[RECORDS SUPPLIED — start]

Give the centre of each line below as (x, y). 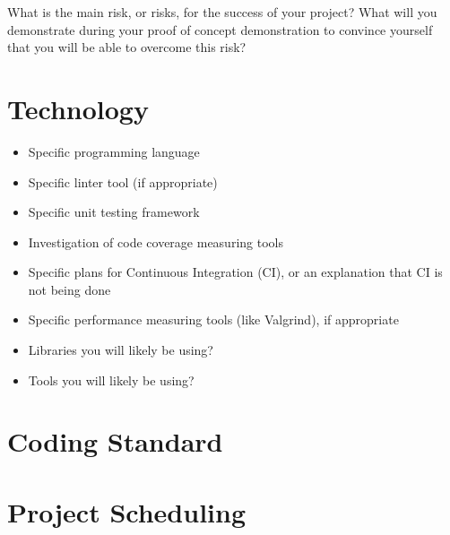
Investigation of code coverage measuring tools (156, 242)
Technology (78, 108)
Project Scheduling (127, 511)
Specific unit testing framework (114, 212)
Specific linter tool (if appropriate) (123, 181)
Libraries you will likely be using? (121, 350)
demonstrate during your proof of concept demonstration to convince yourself (220, 29)
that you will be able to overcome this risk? (127, 47)
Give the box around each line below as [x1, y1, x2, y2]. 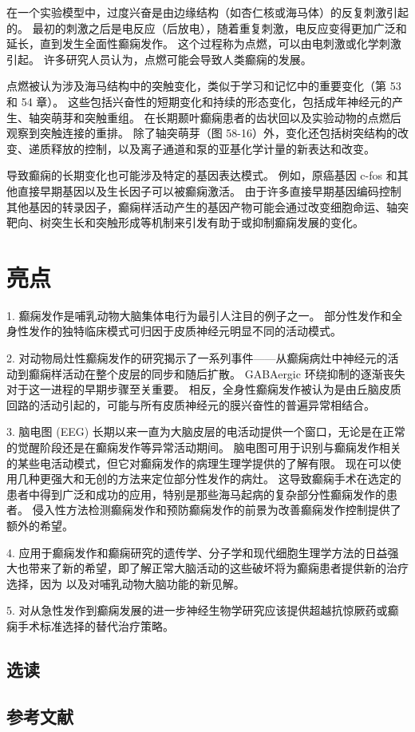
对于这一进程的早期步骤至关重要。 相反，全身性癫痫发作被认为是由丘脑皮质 [6, 381, 401, 398]
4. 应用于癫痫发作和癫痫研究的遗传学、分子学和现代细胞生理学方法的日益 [6, 544, 388, 560]
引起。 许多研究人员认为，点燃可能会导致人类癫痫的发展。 [6, 50, 312, 67]
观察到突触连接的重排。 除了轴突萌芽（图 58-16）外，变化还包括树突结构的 [6, 125, 397, 141]
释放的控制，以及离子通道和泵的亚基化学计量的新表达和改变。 [50, 140, 375, 156]
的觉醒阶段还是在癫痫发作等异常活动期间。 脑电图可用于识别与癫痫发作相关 [6, 439, 401, 455]
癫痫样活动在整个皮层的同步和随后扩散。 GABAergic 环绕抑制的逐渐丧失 [28, 365, 405, 382]
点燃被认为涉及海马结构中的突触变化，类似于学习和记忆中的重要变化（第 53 [6, 77, 401, 94]
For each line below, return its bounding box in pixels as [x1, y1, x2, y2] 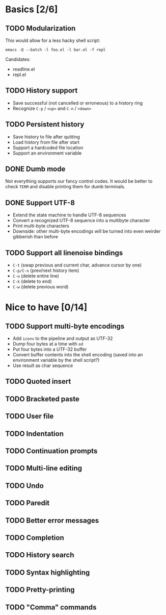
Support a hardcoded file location [12, 144, 84, 151]
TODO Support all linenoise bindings [5, 249, 123, 257]
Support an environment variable [12, 150, 82, 156]
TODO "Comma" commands [5, 603, 97, 611]
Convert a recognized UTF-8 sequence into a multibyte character [12, 217, 150, 224]
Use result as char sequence [12, 362, 73, 368]
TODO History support [5, 86, 78, 95]
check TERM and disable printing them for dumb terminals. [5, 184, 126, 190]
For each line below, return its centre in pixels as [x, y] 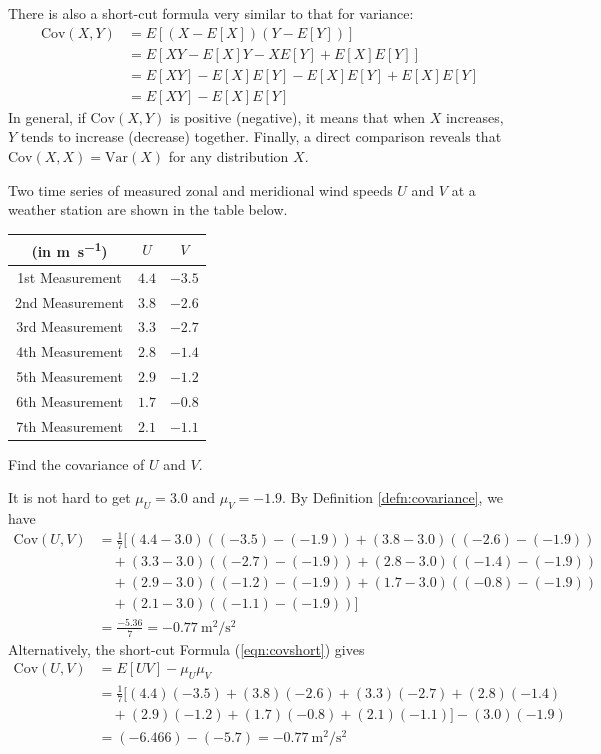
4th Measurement [69, 351]
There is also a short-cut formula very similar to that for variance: [211, 13]
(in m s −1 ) [69, 249]
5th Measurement [69, 376]
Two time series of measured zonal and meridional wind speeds [200, 189]
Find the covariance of [76, 463]
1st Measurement [69, 276]
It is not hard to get [69, 497]
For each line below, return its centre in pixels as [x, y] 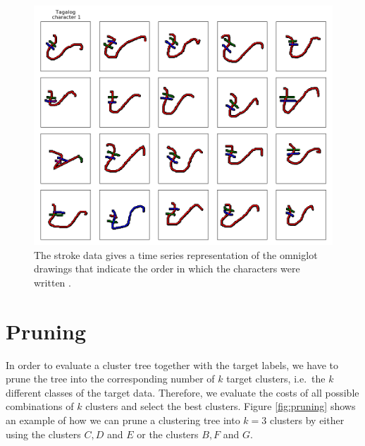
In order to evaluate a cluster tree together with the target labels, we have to [172, 364]
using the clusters [43, 434]
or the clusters [168, 434]
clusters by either [307, 420]
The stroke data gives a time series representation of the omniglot [176, 254]
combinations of [40, 406]
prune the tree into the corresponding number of [110, 379]
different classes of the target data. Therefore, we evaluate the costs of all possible [182, 392]
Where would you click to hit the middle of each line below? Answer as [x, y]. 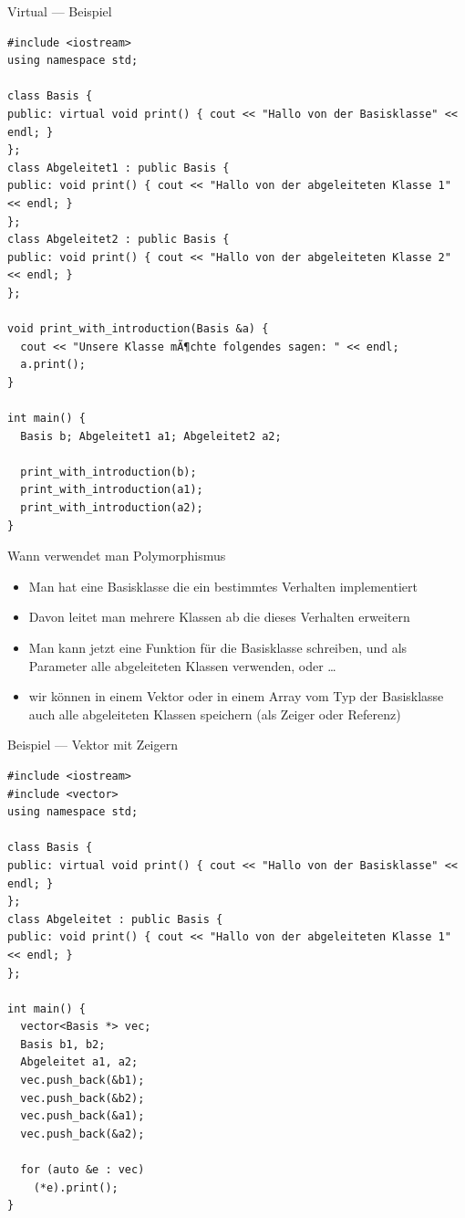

[RECORDS SUPPLIED — finish]

What lines in the entries contain "will"? Report each one by copying it.

### SOLUTION TO THIS TASK
Libraries you will likely be using? (121, 350)
that you will be able to overcome this risk? (127, 47)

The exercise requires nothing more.